Information provided Block Start

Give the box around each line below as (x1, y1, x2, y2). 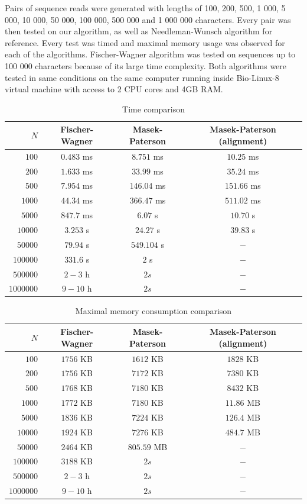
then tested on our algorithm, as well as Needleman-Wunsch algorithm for (5, 25, 273, 37)
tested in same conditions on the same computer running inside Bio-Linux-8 (5, 71, 279, 83)
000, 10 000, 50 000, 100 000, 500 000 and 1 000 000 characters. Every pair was (5, 13, 291, 25)
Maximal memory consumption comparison (75, 305, 232, 317)
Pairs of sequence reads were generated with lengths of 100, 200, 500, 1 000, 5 (5, 2, 286, 14)
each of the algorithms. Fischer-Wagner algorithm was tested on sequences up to (5, 48, 296, 60)
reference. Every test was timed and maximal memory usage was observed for (5, 36, 285, 49)
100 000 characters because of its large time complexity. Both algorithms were (5, 59, 287, 72)

Information provided Block End

Find how many lines above include "were", then write only that count.

2